According to senior House leadership sources, DeLeo forced Murphy’s removal from the leadership team after he was convinced that Murphy had told fellow lawmakers that the ongoing federal investigation into the state Probation Department could topple the speaker and other top legislative leaders.

Murphy has made no secret of his desire to be elected the next speaker.

DeLeo filled Murphy’s whip position yesterday with veteran state Representative Byron Rushing, a South End Democrat who has been serving as a floor division chairman, a post with few duties. DeLeo gave Rushing’s job to Representative Michael J. Moran, his Election Committee chairman. Moran won praise for his work in the legislative and congressional redistricting process.

The promotion will double the $7,500 stipend Moran now receives as committee chairman.

Immediately following yesterday’s caucus, Murphy, who was third in line in the House leadership, denied to reporters that he had been disloyal or ever suggested that DeLeo would be swept in the federal probe.

“I have never suggested Bob DeLeo would be indicted,’’ he said.

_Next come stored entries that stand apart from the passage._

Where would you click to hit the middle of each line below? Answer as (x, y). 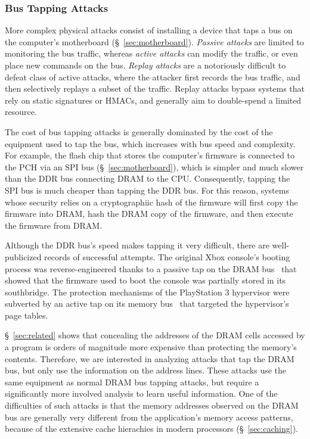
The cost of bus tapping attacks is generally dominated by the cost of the (139, 131)
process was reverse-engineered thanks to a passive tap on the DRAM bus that (151, 268)
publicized (23, 256)
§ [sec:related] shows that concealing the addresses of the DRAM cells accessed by (155, 335)
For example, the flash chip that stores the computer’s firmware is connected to (150, 155)
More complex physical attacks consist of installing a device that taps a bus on (149, 30)
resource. (21, 112)
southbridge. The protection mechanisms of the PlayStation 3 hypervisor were (147, 292)
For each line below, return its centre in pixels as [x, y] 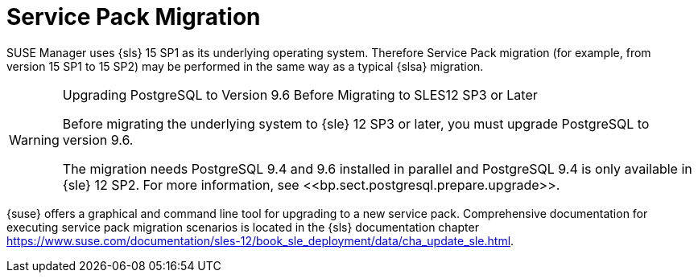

There is no evidence DeLeo is the focus of the Probation Department investigation, which has stemmed from a series of articles by the Globe Spotlight Team detailing how the department gave patronage jobs to people sponsored by legislators while the House and Senate leadership increased budget and staffing of the department.

As he emerged from the caucus, DeLeo offered little insight into why he made the move, other than to say he wanted to create the best team as the House prepared for the 2012 session that opens in January.

He brushed aside the question of whether he had forced Murphy out because his majority whip had been disloyal.

“I am not going to get into the reason why,’’ he said.